Material provided: Begin
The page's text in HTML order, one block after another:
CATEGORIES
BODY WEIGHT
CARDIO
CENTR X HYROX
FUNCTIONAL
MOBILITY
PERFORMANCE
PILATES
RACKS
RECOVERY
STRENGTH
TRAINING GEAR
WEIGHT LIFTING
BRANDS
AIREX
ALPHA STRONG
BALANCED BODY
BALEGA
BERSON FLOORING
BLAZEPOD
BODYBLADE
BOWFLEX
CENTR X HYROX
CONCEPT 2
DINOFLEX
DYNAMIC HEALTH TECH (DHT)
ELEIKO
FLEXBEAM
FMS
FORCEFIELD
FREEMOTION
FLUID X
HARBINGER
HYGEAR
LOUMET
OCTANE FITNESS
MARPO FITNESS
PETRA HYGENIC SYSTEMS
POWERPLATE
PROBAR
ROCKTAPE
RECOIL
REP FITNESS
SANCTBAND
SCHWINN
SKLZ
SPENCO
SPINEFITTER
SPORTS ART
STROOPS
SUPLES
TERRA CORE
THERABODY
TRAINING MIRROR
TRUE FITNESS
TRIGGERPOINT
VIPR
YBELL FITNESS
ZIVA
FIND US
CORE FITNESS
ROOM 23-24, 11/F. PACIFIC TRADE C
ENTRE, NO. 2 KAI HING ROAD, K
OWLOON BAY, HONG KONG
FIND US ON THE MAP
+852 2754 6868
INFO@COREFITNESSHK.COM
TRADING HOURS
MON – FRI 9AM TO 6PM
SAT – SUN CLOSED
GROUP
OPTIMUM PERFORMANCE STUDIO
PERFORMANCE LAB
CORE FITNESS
Material provided: End
**Required work**
Once you reach the line containing "PETRA HYGENIC SYSTEMS", output that line and each one after it exactly, ending with the final line of the listing and adding nothing else.

**Answer to this task**
PETRA HYGENIC SYSTEMS
POWERPLATE
PROBAR
ROCKTAPE
RECOIL
REP FITNESS
SANCTBAND
SCHWINN
SKLZ
SPENCO
SPINEFITTER
SPORTS ART
STROOPS
SUPLES
TERRA CORE
THERABODY
TRAINING MIRROR
TRUE FITNESS
TRIGGERPOINT
VIPR
YBELL FITNESS
ZIVA
FIND US
CORE FITNESS
ROOM 23-24, 11/F. PACIFIC TRADE C
ENTRE, NO. 2 KAI HING ROAD, K
OWLOON BAY, HONG KONG
FIND US ON THE MAP
+852 2754 6868
INFO@COREFITNESSHK.COM
TRADING HOURS
MON – FRI 9AM TO 6PM
SAT – SUN CLOSED
GROUP
OPTIMUM PERFORMANCE STUDIO
PERFORMANCE LAB
CORE FITNESS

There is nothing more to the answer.